Choose the experimental features you want to try

This document is an excerpt from the EUR-Lex website

Document 62015CJ0524

    Arrest van het Hof (Grote kamer) van 20 maart 2018.
    Strafzaak tegen Luca Menci.
    Prejudiciële verwijzing – Belasting over de toegevoegde waarde (btw) – Richtlijn 2006/112/EG – Verzuim de verschuldigde btw te betalen – Sancties – Nationale wettelijke regeling die voorziet in een administratieve sanctie en in een strafrechtelijke sanctie voor dezelfde feiten – Handvest van de grondrechten van de Europese Unie – Artikel 50 – Beginsel ne bis in idem – Strafrechtelijke aard van de administratieve sanctie – Bestaan van een en hetzelfde strafbare feit – Artikel 52, lid 1 – Beperkingen die aan het beginsel ne bis in idem zijn gesteld – Voorwaarden.
    Zaak C-524/15.

    Court reports – general – 'Information on unpublished decisions' section

    Zaak C‑524/15

    Strafzaak

    tegen

    Luca Menci

    (verzoek om een prejudiciële beslissing, ingediend door de Tribunale di Bergamo)
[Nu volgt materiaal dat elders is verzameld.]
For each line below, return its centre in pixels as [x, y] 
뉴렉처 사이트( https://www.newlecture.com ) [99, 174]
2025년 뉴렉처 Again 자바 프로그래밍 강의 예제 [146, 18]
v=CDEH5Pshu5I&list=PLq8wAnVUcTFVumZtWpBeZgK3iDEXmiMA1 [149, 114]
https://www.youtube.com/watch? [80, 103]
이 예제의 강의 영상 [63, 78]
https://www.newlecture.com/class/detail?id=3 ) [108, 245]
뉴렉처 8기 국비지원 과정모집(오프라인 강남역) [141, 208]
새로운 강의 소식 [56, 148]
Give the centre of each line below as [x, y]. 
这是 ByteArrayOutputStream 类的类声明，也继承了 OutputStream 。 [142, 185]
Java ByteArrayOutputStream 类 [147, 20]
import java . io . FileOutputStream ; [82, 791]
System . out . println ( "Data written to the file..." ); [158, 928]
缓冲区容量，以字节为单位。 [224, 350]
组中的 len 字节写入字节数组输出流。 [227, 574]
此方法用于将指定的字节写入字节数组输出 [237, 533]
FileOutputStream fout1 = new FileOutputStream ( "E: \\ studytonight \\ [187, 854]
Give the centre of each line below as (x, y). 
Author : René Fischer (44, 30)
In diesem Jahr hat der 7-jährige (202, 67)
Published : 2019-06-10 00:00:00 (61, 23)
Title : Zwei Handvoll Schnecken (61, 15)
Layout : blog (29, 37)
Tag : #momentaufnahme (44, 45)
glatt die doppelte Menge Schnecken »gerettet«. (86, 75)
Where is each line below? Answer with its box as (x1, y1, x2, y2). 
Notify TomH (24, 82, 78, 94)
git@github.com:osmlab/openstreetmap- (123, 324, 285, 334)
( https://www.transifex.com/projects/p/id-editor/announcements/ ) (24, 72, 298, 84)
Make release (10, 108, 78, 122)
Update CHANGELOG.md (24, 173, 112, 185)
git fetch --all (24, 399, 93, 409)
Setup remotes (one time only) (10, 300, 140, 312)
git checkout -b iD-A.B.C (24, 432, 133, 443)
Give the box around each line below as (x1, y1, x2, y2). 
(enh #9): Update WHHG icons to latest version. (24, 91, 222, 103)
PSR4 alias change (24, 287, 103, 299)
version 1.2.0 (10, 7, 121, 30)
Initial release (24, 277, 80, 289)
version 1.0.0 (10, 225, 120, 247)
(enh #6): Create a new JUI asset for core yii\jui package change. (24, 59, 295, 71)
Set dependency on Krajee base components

    „Prejudiciële verwijzing – Belasting over de toegevoegde waarde (btw) – Richtlijn 2006/112/EG – Verzuim de verschuldigde btw te betalen – Sancties – Nationale wettelijke regeling die voorziet in een administratieve sanctie en in een strafrechtelijke sanctie voor dezelfde feiten – Handvest van de grondrechten van de Europese Unie – Artikel 50 – Beginsel ne bis in idem – Strafrechtelijke aard van de administratieve sanctie – Bestaan van een en hetzelfde strafbare feit – Artikel 52, lid 1 – Beperkingen die aan het beginsel ne bis in idem zijn gesteld – Voorwaarden”
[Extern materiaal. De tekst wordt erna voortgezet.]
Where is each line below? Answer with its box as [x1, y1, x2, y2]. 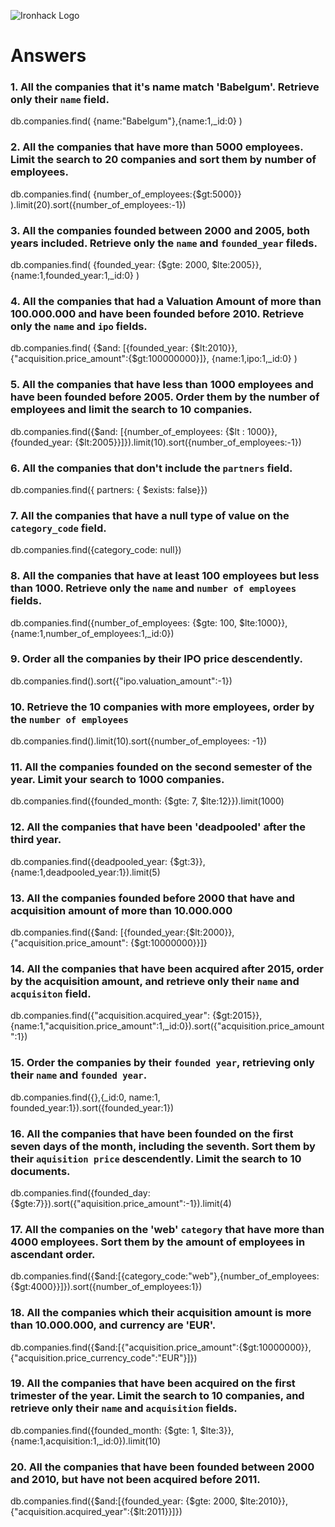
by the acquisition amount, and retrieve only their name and [10, 974, 300, 988]
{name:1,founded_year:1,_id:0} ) [10, 270, 140, 282]
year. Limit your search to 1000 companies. [10, 773, 225, 787]
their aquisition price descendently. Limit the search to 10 [10, 1151, 302, 1165]
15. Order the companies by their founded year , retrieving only [10, 1056, 315, 1070]
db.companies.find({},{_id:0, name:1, [10, 1091, 161, 1103]
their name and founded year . [10, 1068, 148, 1082]
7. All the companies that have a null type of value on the [10, 508, 290, 522]
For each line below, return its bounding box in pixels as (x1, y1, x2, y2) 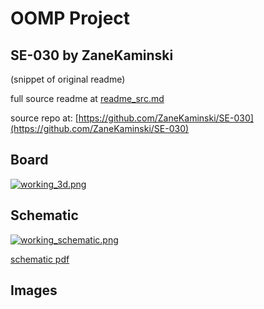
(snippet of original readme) (10, 73, 126, 85)
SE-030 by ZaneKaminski (10, 47, 174, 64)
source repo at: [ (10, 112, 79, 124)
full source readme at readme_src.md (10, 93, 165, 104)
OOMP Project (10, 7, 131, 30)
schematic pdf (10, 253, 70, 265)
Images (10, 282, 58, 299)
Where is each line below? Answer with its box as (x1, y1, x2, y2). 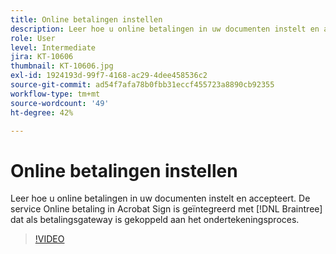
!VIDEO (34, 233, 65, 245)
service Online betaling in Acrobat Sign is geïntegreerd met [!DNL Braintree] (10, 203, 323, 215)
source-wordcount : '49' (10, 98, 110, 108)
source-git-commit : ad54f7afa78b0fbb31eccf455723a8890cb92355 (10, 80, 275, 90)
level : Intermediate (10, 42, 97, 53)
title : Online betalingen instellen (10, 14, 163, 25)
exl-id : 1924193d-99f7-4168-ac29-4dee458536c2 (10, 71, 208, 81)
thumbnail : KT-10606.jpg (10, 61, 114, 71)
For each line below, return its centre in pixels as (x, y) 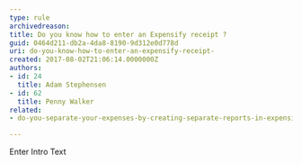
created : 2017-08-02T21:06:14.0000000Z (84, 59)
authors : (26, 68)
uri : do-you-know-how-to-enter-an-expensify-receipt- (112, 51)
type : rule (30, 18)
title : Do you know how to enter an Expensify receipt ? (118, 34)
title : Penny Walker (56, 101)
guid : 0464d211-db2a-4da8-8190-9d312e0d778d (94, 43)
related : (26, 110)

    Samenvatting – Arrest van het Hof (Grote kamer) van 20 maart 2018

    1. Eigen middelen van de Europese Unie–Bescherming van de financiële belangen van de Unie–Bestrijding van fraude en andere onrechtmatige activiteiten–Verplichting van de lidstaten om doeltreffende en afschrikkende sancties in te voeren–Omvang–Strafbare feiten ter zake van de belasting over de toegevoegde waarde

      (Art. 325 VWEU)

    2. Grondrechten–Handvest van de grondrechten van de Europese Unie–Werkingssfeer–Tenuitvoerbrenging van het Unierecht–Nationale regeling die voorziet in administratieve en strafrechtelijke sancties ter waarborging van de inning van de belasting over de toegevoegde waarde en ter bestrijding van fraude–Daaronder begrepen

      (Art. 325 VWEU; Handvest van de grondrechten van de Europese Unie, art. 50 en 51, lid 1; richtlijn 2006/112 van de Raad, art. 2 en 273)
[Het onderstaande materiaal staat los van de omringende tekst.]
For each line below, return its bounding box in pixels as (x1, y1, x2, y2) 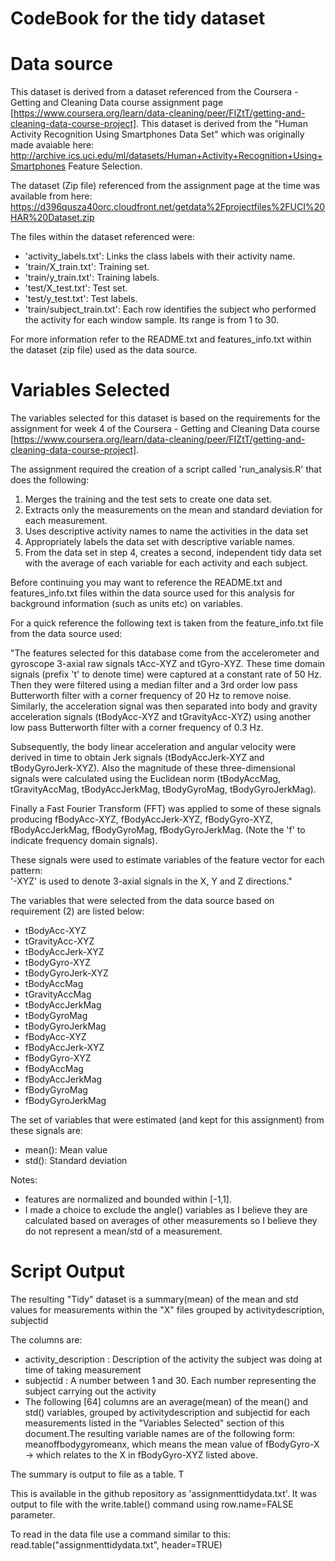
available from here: (10, 190, 93, 202)
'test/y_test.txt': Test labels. (24, 293, 138, 305)
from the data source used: (10, 628, 123, 640)
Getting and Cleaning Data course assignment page (10, 97, 224, 109)
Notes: (10, 1174, 38, 1186)
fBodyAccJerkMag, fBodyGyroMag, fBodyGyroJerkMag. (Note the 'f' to (10, 824, 306, 836)
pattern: (10, 865, 43, 877)
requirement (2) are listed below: (10, 905, 145, 917)
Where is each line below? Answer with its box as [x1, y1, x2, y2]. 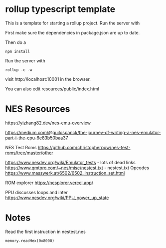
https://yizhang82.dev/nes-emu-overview [5, 120, 91, 126]
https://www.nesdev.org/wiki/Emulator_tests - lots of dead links [5, 159, 136, 165]
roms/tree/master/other [5, 150, 53, 156]
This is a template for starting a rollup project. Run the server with [5, 20, 140, 26]
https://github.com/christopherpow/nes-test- [37, 144, 131, 150]
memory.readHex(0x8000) [5, 238, 55, 243]
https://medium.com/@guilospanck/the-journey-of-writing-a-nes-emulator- [5, 129, 161, 135]
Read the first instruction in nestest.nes [5, 229, 86, 235]
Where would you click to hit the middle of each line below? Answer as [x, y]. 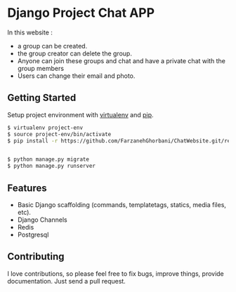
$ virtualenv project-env [45, 128]
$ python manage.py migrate [48, 159]
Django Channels [42, 220]
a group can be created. [52, 46]
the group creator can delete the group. [74, 53]
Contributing [36, 257]
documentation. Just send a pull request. [67, 281]
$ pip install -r [33, 141]
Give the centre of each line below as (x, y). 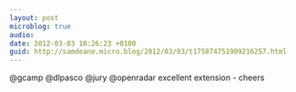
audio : (22, 35)
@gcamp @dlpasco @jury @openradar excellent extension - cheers (137, 77)
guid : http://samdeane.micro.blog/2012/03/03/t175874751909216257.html (148, 52)
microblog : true (40, 26)
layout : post (34, 18)
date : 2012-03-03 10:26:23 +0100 (73, 43)

    3. Grondrechten–Europees Verdrag voor de rechten van de mens–Instrument dat niet formeel is opgenomen in de rechtsorde van de Unie

      (Art. 6, lid 3, VEU; Handvest van de grondrechten van de Europese Unie, art. 52, lid 3)

    4. Grondrechten–Beginsel ne bis in idem–Toepassingsvoorwaarden–Cumulatie van vervolgingsmaatregelen en sancties van strafrechtelijke aard–Beoordelingscriteria–Juridische kwalificatie van de inbreuk in het nationale recht, aard van de inbreuk en zwaarte van de opgelegde sanctie

      (Handvest van de grondrechten van de Europese Unie, art. 50)

    5. Grondrechten–Beginsel ne bis in idem–Toepassingsvoorwaarden–Bestaan van een en hetzelfde strafbare feit–Beoordelingscriterium–Zelfde materiële feiten

      (Handvest van de grondrechten van de Europese Unie, art. 50)

    6. Grondrechten–Beginsel ne bis in idem–Beperking–Nationale regeling die de cumulatie van een administratieve sanctie van strafrechtelijke aard en een strafrechtelijke sanctie toestaat–Toelaatbaarheid–Voorwaarden–Beperking die aan een doelstelling van algemeen belang moet beantwoorden–Doel te waarborgen dat de verschuldigde btw volledig wordt geïnd–Daaronder begrepen

      (Handvest van de grondrechten van de Europese Unie, art. 50 en 52, lid 1)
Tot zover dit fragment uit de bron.